A side-effect of using (4) is that $\phi(x)$ is no longer a local operator, because (4) and (2) differ by the nonlocal quantity (3), and "local" is defined by the original version (2). Keep this in mind when considering the infinite-volume limit, below.
 The infinite-volume limit 
To understand how the definition (5) leads to the expression $\ln|x-y|^2/\mu^2$ shown in the question, consider the infinite-volume limit. Before taking the infinite-volume limit, the correlation function (5) is a periodic function of both $x$ and $y$, with period $L$ in both dimensions. Explicitly,
$$
 \la\phi(x)\phi(y)\ra
 \propto \frac{1}{L^2}\sum_{p\neq (0,0)}\frac{e^{ip\cdot(x-y)}}{p^2},
\tag{6}
$$
where the components of $p$ are integers times $2\pi/L$. We can write this as
$$
 \la\phi(x)\phi(y)\ra
 \propto 
 \lim_{m\to 0}
 \left(\frac{1}{L^2}\sum_{p}\frac{e^{ip\cdot(x-y)}}{p^2+m^2}
 -\frac{1}{L^2m^2}\right)
\tag{7}
$$
where now the sum is over all wavenumbers $p$ because the zero-wavenumber term is explicitly subtracted. In the limit $L\to\infty$, the quantity in large parentheses becomes
$$
 \left(\frac{1}{L^2}\sum_{p}\frac{e^{ip\cdot(x-y)}}{p^2+m^2}
 -\frac{1}{L^2m^2}\right)
 \to
 \int\frac{d^2p}{(2\pi)^2}\ \frac{e^{ip\cdot(x-y)}}{p^2+m^2}
 \propto
 \int\frac{d^2p}{(2\pi)^2}\ \frac{e^{ip\cdot(x-y)m}}{p^2+1}.
\tag{8}
$$
Notice that the limit $m\to 0$ is no longer defined: the limits $L\to\infty$ and $m\to 0$ don't commute. At this point, we have two options:

*

*We can change the rules in the middle of the game and decide that we don't really need to take the limit $m\to 0$ after all. For $|x-y|m\ll 1$, this leads to the result shown in the question with $\mu\propto 1/m$. (Also see this post).

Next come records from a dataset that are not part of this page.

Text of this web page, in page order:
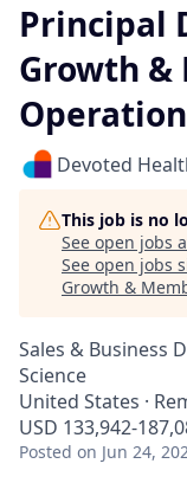
Principal
Growth
Devoted
This job is no
See open jobs
See open jobs
Growth &
Sales & Business
Science
United States ·
USD 133,942-
Posted on Jun 24,
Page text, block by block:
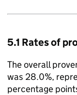
5.1 Rates of
The overall
was 28.0%,
percentage
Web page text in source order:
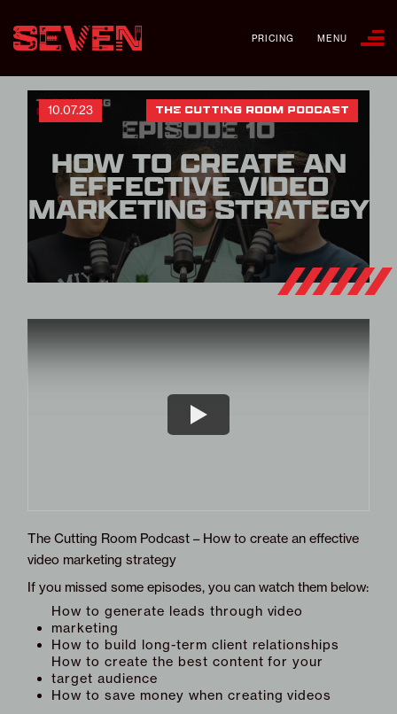
PRICING MENU
10.07.23 THE CUTTING ROOM PODCAST
HOW TO CREATE AN
EFFECTIVE VIDEO
MARKETING STRATEGY
The Cutting Room Podcast – How to create an effective
video marketing strategy
If you missed some episodes, you can watch them below:
How to generate leads through video
marketing
How to build long-term client relationships
How to create the best content for your
target audience
How to save money when creating videos
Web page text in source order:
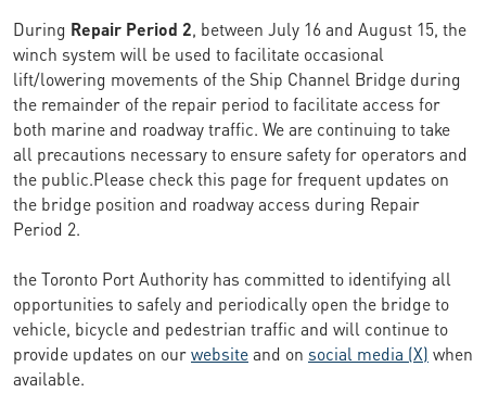
During Repair Period 2, between July 16 and August 15, the
winch system will be used to facilitate occasional
lift/lowering movements of the Ship Channel Bridge during
the remainder of the repair period to facilitate access for
both marine and roadway traffic. We are continuing to take
all precautions necessary to ensure safety for operators and
the public.Please check this page for frequent updates on
the bridge position and roadway access during Repair
Period 2.
the Toronto Port Authority has committed to identifying all
opportunities to safely and periodically open the bridge to
vehicle, bicycle and pedestrian traffic and will continue to
provide updates on ourwebsiteand on social media (X) when
available.
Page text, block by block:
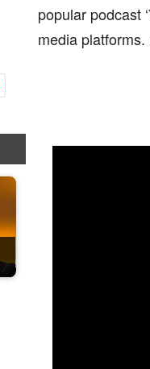
popular podcast
media
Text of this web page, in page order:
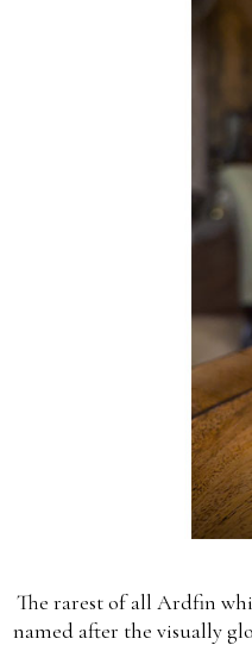
The rarest of all Ardfin
named after the visually
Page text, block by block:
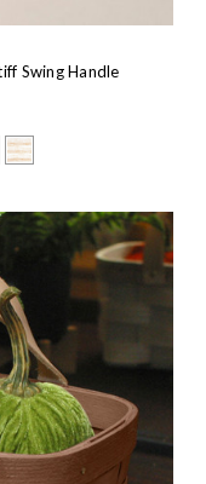
Swing Handle
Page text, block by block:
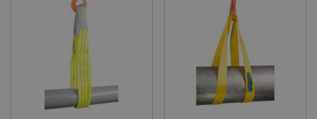
Flat webbing slings are the perfect slings for intensive industrial
use. They come with different models: endless with or without
reinforce eyes, with triangles or D-triangles. Explore them now
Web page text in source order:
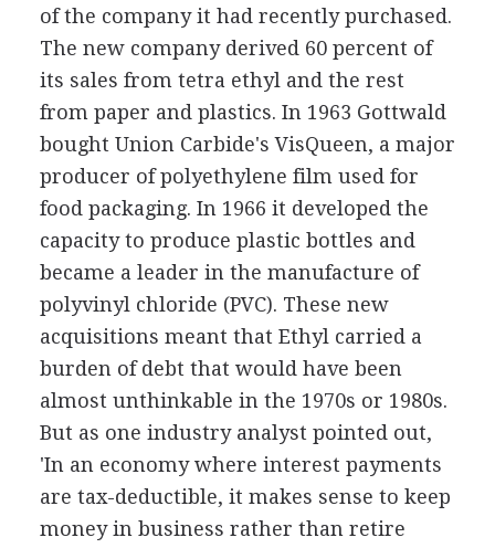
of the company it had recently purchased.
The new company derived 60 percent of
its sales from tetra ethyl and the rest
from paper and plastics. In 1963 Gottwald
bought Union Carbide's VisQueen, a major
producer of polyethylene film used for
food packaging. In 1966 it developed the
capacity to produce plastic bottles and
became a leader in the manufacture of
polyvinyl chloride (PVC). These new
acquisitions meant that Ethyl carried a
burden of debt that would have been
almost unthinkable in the 1970s or 1980s.
But as one industry analyst pointed out,
'In an economy where interest payments
are tax-deductible, it makes sense to keep
money in business rather than retire
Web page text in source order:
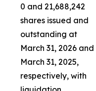
0 and 21,688,242
shares issued and
outstanding at
March 31, 2026 and
March 31, 2025,
respectively, with
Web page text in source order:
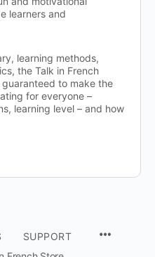
learners and
learning methods,
the Talk in French
to make the
for everyone –
learning level – and how
SUPPORT
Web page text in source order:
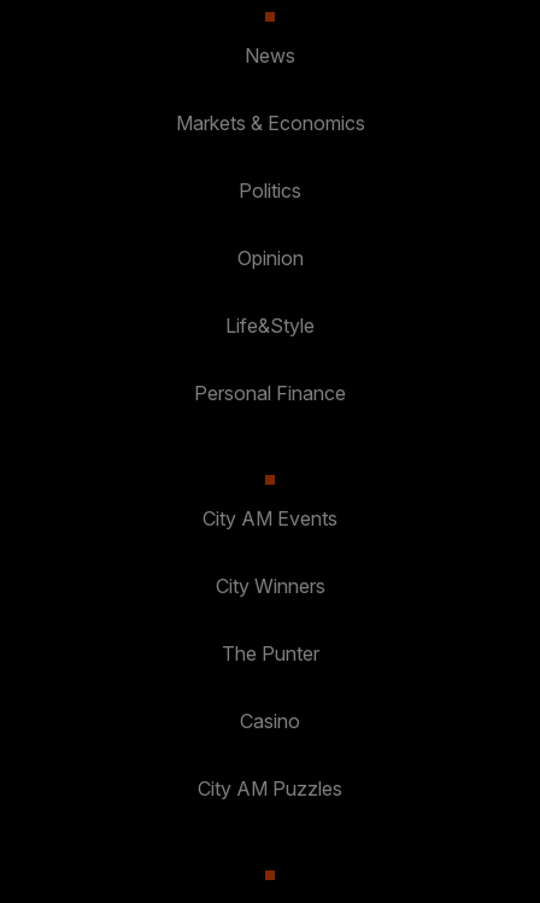
News
Markets & Economics
Politics
Opinion
Life&Style
Personal Finance
City AM Events
City Winners
The Punter
Casino
City AM Puzzles
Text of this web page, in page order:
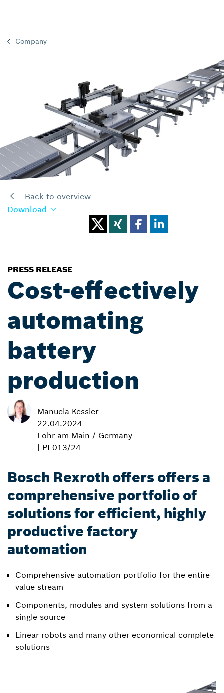
Company
Back to overview
Download
PRESS RELEASE
Cost-effectively
automating
battery
production
Manuela Kessler
22.04.2024
Lohr am Main / Germany
| PI 013/24
Bosch Rexroth offers offers a
comprehensive portfolio of
solutions for efficient, highly
productive factory
automation
Comprehensive automation portfolio for the entire
value stream
Components, modules and system solutions from a
single source
Linear robots and many other economical complete
solutions
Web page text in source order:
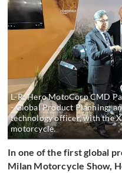
L-R: Hero MotoCorp CMD
- Global Product Planning;
technology officer, with the
motorcycle.
In one of the first global
Milan Motorcycle Show,
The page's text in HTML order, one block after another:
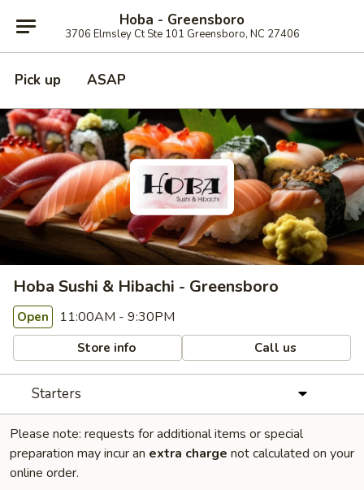
Hoba - Greensboro
3706 Elmsley Ct Ste 101 Greensboro, NC 27406
Pick up ASAP
Hoba Sushi & Hibachi - Greensboro
Open 11:00AM - 9:30PM
Store info Call us
Starters
Please note: requests for additional items or special
preparation may incur an extra charge not calculated on your
online order.
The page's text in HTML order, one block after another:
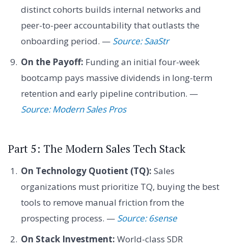
distinct cohorts builds internal networks and
peer-to-peer accountability that outlasts the
onboarding period. — Source: SaaStr
On the Payoff: Funding an initial four-week
bootcamp pays massive dividends in long-term
retention and early pipeline contribution. —
Source: Modern Sales Pros
Part 5: The Modern Sales Tech Stack
On Technology Quotient (TQ): Sales
organizations must prioritize TQ, buying the best
tools to remove manual friction from the
prospecting process. — Source: 6sense
On Stack Investment: World-class SDR
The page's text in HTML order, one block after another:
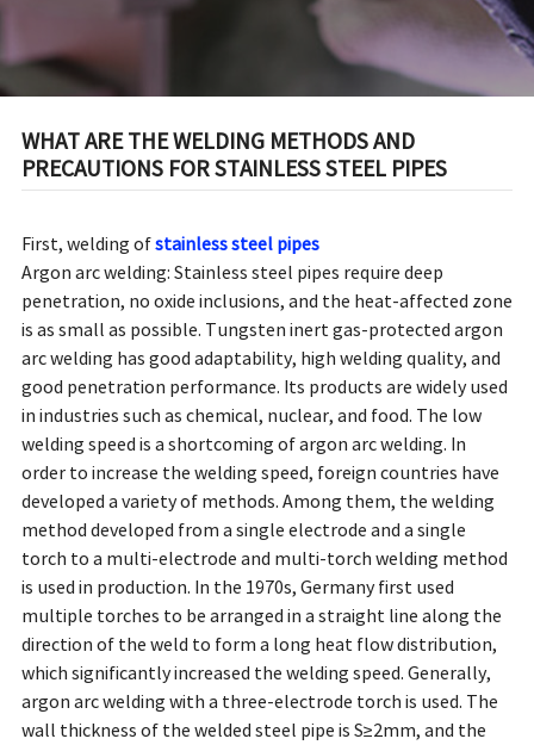
WHAT ARE THE WELDING METHODS AND
PRECAUTIONS FOR STAINLESS STEEL PIPES
First, welding ofstainless steel pipes
Argon arc welding: Stainless steel pipes require deep
penetration, no oxide inclusions, and the heat-affected zone
is as small as possible. Tungsten inert gas-protected argon
arc welding has good adaptability, high welding quality, and
good penetration performance. Its products are widely used
in industries such as chemical, nuclear, and food. The low
welding speed is a shortcoming of argon arc welding. In
order to increase the welding speed, foreign countries have
developed a variety of methods. Among them, the welding
method developed from a single electrode and a single
torch to a multi-electrode and multi-torch welding method
is used in production. In the 1970s, Germany first used
multiple torches to be arranged in a straight line along the
direction of the weld to form a long heat flow distribution,
which significantly increased the welding speed. Generally,
argon arc welding with a three-electrode torch is used. The
wall thickness of the welded steel pipe is S≥2mm, and the
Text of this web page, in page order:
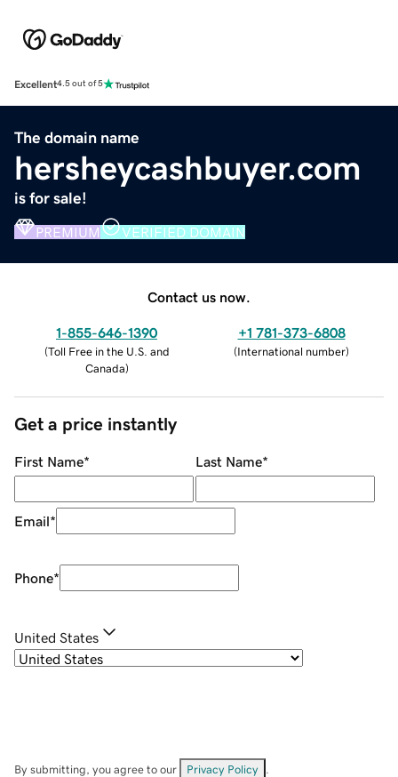
Excellent4.5 out of 5
The domain name
hersheycashbuyer.com
is for sale!
PREMIUM VERIFIED DOMAIN
Contact us now.
1-855-646-1390
(Toll Free in the U.S. and
Canada)
+1 781-373-6808
(International number)
Get a price instantly
First Name* Last Name*
Email*
Phone*
United States
By submitting, you agree to our Privacy Policy
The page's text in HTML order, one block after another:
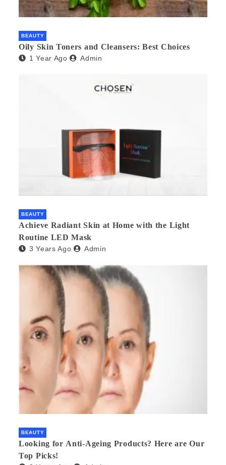
BEAUTY
Oily Skin Toners and Cleansers: Best Choices
1 Year Ago Admin
BEAUTY
Achieve Radiant Skin at Home with the Light
Routine LED Mask
3 Years Ago Admin
BEAUTY
Looking for Anti-Ageing Products? Here are Our
Top Picks!
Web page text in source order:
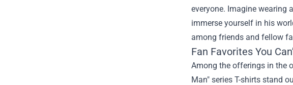
everyone. Imagine wearing
immerse yourself in his
among friends and fellow
Fan Favorites You
Among the offerings in the
Man" series T-shirts stand
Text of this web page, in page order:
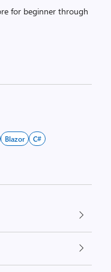
for beginner through
Blazor
C#
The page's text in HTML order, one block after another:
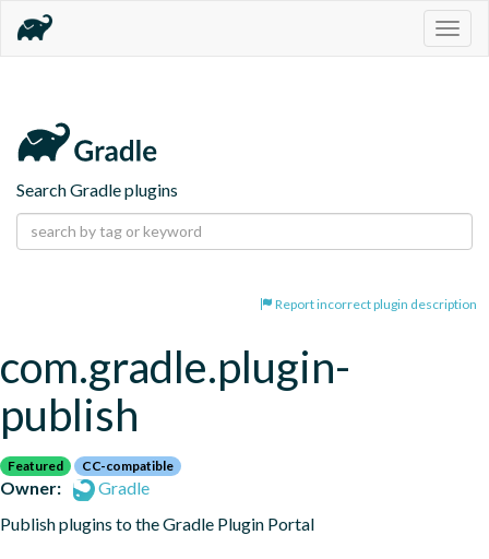
Search Gradle plugins
Report incorrect plugin description
com.gradle.plugin-
publish
Featured CC-compatible
Owner:
Gradle
Publish plugins to the Gradle Plugin Portal
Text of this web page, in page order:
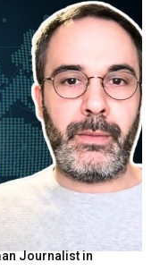
Journalist in
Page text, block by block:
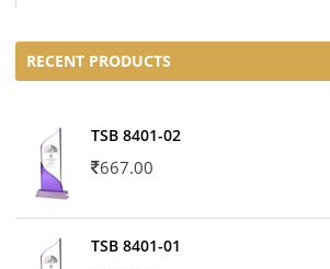
RECENT PRODUCTS
TSB 8401-02
667.00
TSB 8401-01
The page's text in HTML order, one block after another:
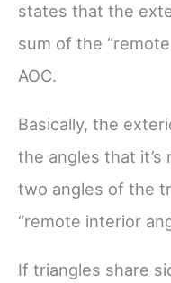
states that the
sum of the
AOC.
Basically, the
the angles that
two angles of the
“remote interior
If triangles share
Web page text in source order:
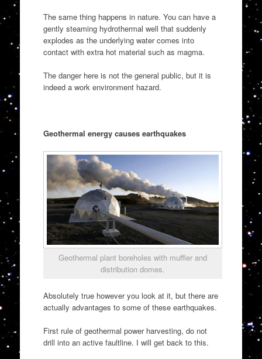
The same thing happens in nature. You can have a
gently steaming hydrothermal well that suddenly
explodes as the underlying water comes into
contact with extra hot material such as magma.
The danger here is not the general public, but it is
indeed a work environment hazard.
Geothermal energy causes earthquakes
Geothermal plant boreholes with muffler and
distribution domes.
Absolutely true however you look at it, but there are
actually advantages to some of these earthquakes.
First rule of geothermal power harvesting, do not
drill into an active faultline. I will get back to this.
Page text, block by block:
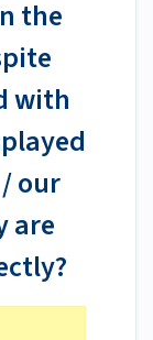
the
with
our
are
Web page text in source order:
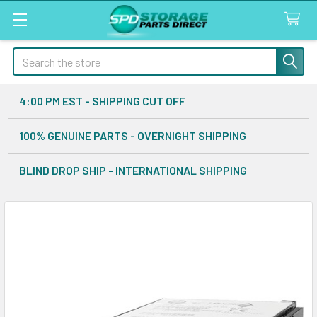
Search
4:00 PM EST - SHIPPING CUT OFF
100% GENUINE PARTS - OVERNIGHT SHIPPING
BLIND DROP SHIP - INTERNATIONAL SHIPPING
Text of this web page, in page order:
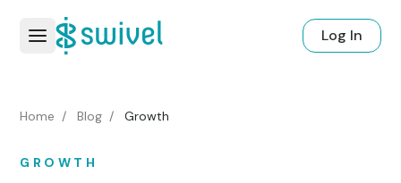
Log In
Home / Blog / Growth
GROWTH
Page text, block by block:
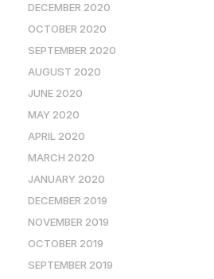
DECEMBER 2020
OCTOBER 2020
SEPTEMBER 2020
AUGUST 2020
JUNE 2020
MAY 2020
APRIL 2020
MARCH 2020
JANUARY 2020
DECEMBER 2019
NOVEMBER 2019
OCTOBER 2019
SEPTEMBER 2019
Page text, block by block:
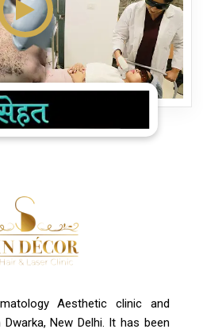
Aesthetic clinic and
New Delhi. It has been
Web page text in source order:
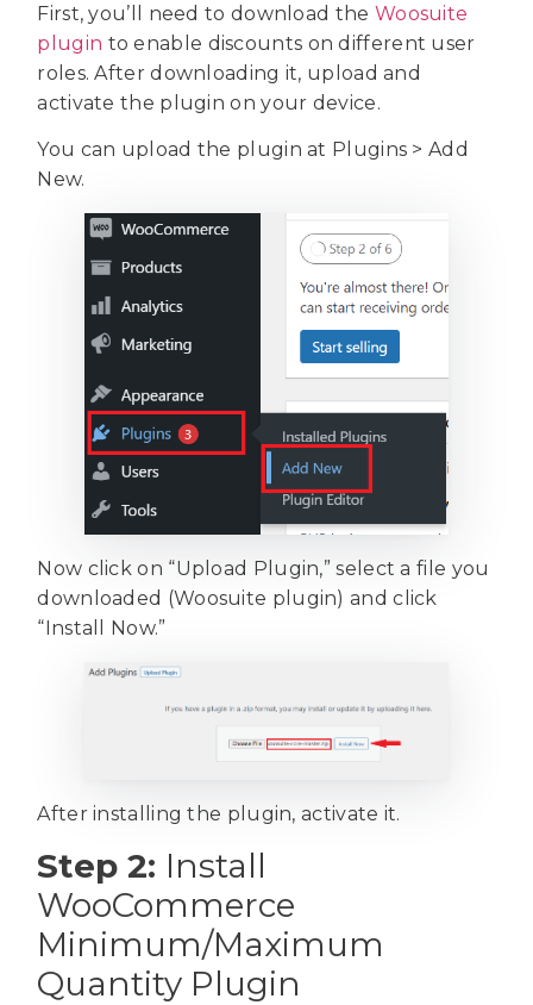
First, you’ll need to download the Woosuite
plugin to enable discounts on different user
roles. After downloading it, upload and
activate the plugin on your device.
You can upload the plugin at Plugins > Add
New.
Now click on “Upload Plugin,” select a file you
downloaded (Woosuite plugin) and click
“Install Now.”
After installing the plugin, activate it.
Step 2: Install
WooCommerce
Minimum/Maximum
Quantity Plugin
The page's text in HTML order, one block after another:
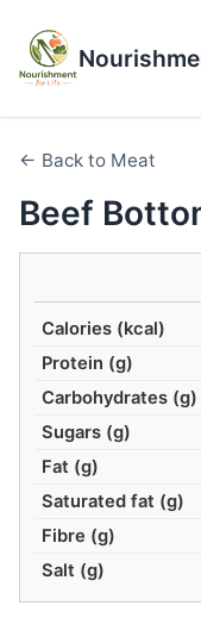
← Back to Meat
Beef
Calories (kcal)
Protein (g)
Carbohydrates (g)
Sugars (g)
Fat (g)
Saturated fat (g)
Fibre (g)
Salt (g)
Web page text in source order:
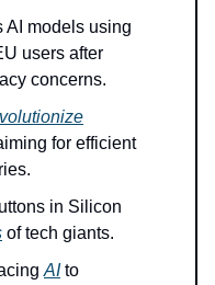
AI models using
users after
concerns.
for efficient
in Silicon
of tech giants.
AIto
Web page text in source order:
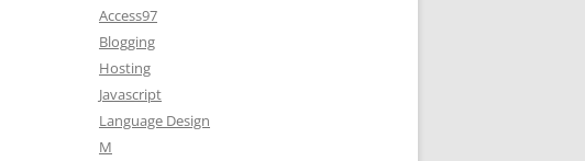
Access97
Blogging
Hosting
Javascript
Language Design
M
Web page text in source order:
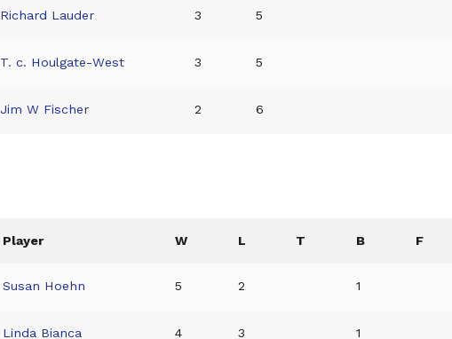
Richard Lauder 3 5
T. c. Houlgate-West 3 5
Jim W Fischer 2 6
Player W L T B F
Susan Hoehn 5 2 1
Linda Bianca 4 3 1
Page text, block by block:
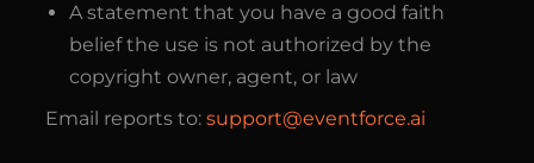
A statement that you have a good faith
belief the use is not authorized by the
copyright owner, agent, or law
Email reports to: support@eventforce.ai
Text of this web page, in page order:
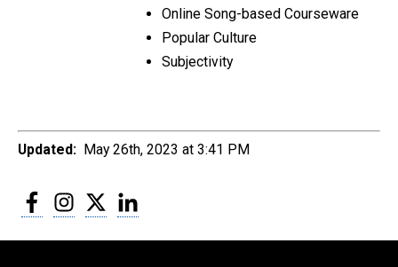
Online Song-based Courseware
Popular Culture
Subjectivity
Updated: May 26th, 2023 at 3:41 PM
FacebookInstagram
Twitter
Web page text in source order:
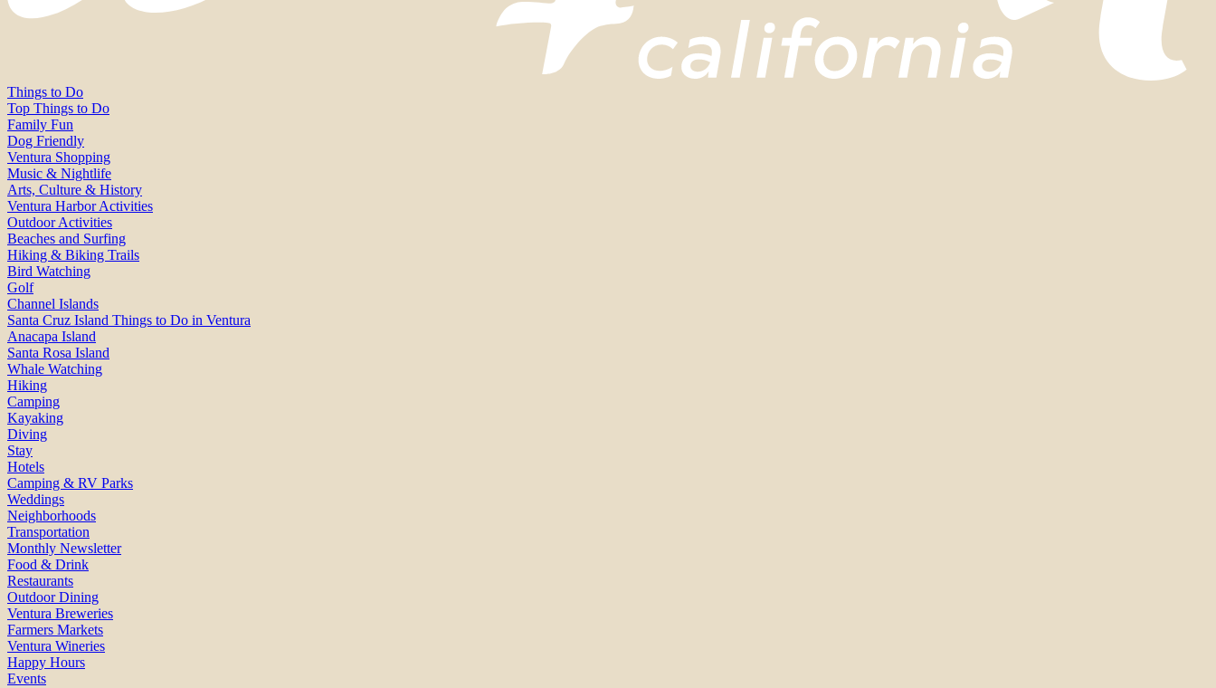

*We can accept that $\la\phi(x)\phi(y)\ra$ doesn't have an infinite-volume limit. That shouldn't bother us, because $\phi(x)$ isn't a local operator anyway. Correlation functions of local operators are the things we really care about.
The gradient $\pl\phi(x)$ is a local operator: like the action, it was already independent of the zero mode. In the infinite-volume limit, the correlation function $\la\pl\phi(x)\pl\phi(y)\ra$ has a monotonically decreasing magnitude as a function of $|x-y|$, as expected for local operators, and it's independent of the ad-hoc regulator $\mu\propto 1/m$.
The question is why $\la\phi(x)\phi(y)\ra$ doesn't have that property. At least in the approach I used here, the answer is that $\la\phi(x)\phi(y)\ra$ is undefined in the infinite-volume limit. We define it by arbitrarily keeping $m=1/\mu$ finite, and then the result shown in the question is valid for $|x-y|/\mu\ll 1$. For such values of $|x-y|$, the result shown in the question has a monotonically decreasing magnitude as a function of distance, as expected.